Ruines du Kölner Palas avec ses baies romanes.

Autrefois le châtelet de Cologne n'était accessible que par une étroite passerelle de bois et une porte principale, dite Pfalzgrafentor à l'angle nord-ouest de l'enceinte. Cette porte s'ouvre sur une cour intérieure, fermée sur son flanc sud-est par deux tours reliées par un chemin de ronde. Il subsiste des peintures murales à l'intérieur de la tour sud, qui représentent les armoiries de tous les seigneurs et propriétaires de l'endroit.

Le pavillon de chasse aménagé en musée.

La tour sud et les ruines du Kölner Palas du XVIe siècle sont reliées au parement oriental par l'ancien mur de séparation avec le castelet de Trèves.

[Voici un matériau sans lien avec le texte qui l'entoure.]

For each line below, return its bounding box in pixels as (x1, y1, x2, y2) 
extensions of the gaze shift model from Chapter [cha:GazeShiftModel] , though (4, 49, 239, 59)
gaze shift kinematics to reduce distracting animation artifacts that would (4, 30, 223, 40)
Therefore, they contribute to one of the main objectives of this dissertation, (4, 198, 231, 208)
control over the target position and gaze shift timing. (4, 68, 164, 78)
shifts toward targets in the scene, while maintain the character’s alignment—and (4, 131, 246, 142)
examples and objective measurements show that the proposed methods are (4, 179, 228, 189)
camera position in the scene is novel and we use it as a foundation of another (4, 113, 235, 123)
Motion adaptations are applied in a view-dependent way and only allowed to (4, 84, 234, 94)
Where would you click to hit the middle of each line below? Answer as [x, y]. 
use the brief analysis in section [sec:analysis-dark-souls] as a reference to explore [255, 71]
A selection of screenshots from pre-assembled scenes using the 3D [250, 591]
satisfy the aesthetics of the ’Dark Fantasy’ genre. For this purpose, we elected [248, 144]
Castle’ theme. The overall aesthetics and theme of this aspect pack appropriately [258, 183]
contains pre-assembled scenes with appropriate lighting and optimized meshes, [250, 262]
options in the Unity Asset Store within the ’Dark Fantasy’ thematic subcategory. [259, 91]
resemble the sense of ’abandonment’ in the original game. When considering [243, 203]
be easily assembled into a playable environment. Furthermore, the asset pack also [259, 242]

Le corps de logis, qui abritait autrefois la salle de garde, fut détruit en 1812-13 par l'armée napoléonienne, si bien qu'outre la cave il n'en reste que le rez-de-chaussée. Des étages supérieurs, il ne subsiste, outre les murs à pignon et les restes d'une cheminée, que le parement nord-est. Elle est percée de baies inspirées du roman tardif, mais qui ne datent en réalité que du début du XXe siècle.

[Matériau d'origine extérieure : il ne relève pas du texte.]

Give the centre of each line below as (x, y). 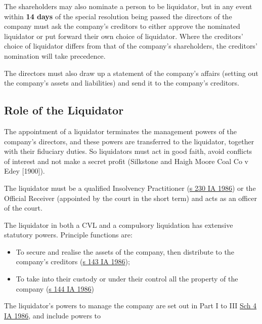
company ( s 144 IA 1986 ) (55, 288)
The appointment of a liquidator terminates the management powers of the (120, 131)
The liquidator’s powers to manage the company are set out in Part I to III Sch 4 (130, 306)
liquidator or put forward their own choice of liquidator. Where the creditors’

L'angle septentrional du château abrite un pavillon de chasse (Jagdhaus) et ses deux tourelles, ainsi que le palais seigneurial (Herrenhaus), édifié sur les fondations primtives. Le rez-de-chaussée ne comporte qu'une seule pièce marquetée de panneaux sombres et des poutres apparentes : y sont exposés des trophées de chasse, des armes et armures ainsi que différents vestiges recueillis lors des fouilles. Un passage supérieur permet de rejoindre le donjon (Kölner Turm), dont le premier étage servait naguère de cachot. Y sont exposés aujourd'hui divers instruments de torture. Le donjon servait de tour d'observation et offre un superbe panorama sur la vallée de la Moselle.

Notes

  1. Cf. « Kreis Mayen-Koblenz » [PDF], sur Monuments historiques de Rhénanie-Palatinat,
  2. On ne trouve d'indication sur ce point que dans les guides de voyage de la fin du XIXe siècle, par ex. chez C. Rutsch Der Führer an der Mosel, Trèves (1887). Les anthologies de la littérature mosellane de J. A. Klein (1831), K. von Damitz (1838) ou Otto von Czarnowsky (1841) ne font aucunement mention d'un rapport au croisades, et l'on ne peut prendre au sérieux l'allusion que fait Ludwig Mathar (vers 1920) à la Gesta Treverorum : « Castrum aedificavit super Mosellam, quod Thurunum apellavit. » Original digitalisé par l'université Goethe Francfort-sur-le-Main, p. 118.
  3. Cf. Paul-Georg Custodis et Jens Friedhoff, Olaf Wagener (dir.), Romantik und Historismus an der Mosel, Petersberg, Michael Imhoff, (ISBN 978-3-86568-518-6), « Die Entwicklung von Burg Thurant im 19. und frühen 20. Jahrhundert – bisher unbekannte Fakten zum Wiederaufbau », p. 66 ; une autre étymologie possible est le mot mosellan turún, dérivé du latin vulgaire turrane d'où le français « tour. » Voyez à ce sujet l’Historisches Ortslexikon des Instituts für Geschichtlichte Landeskunde der Universität Mainz.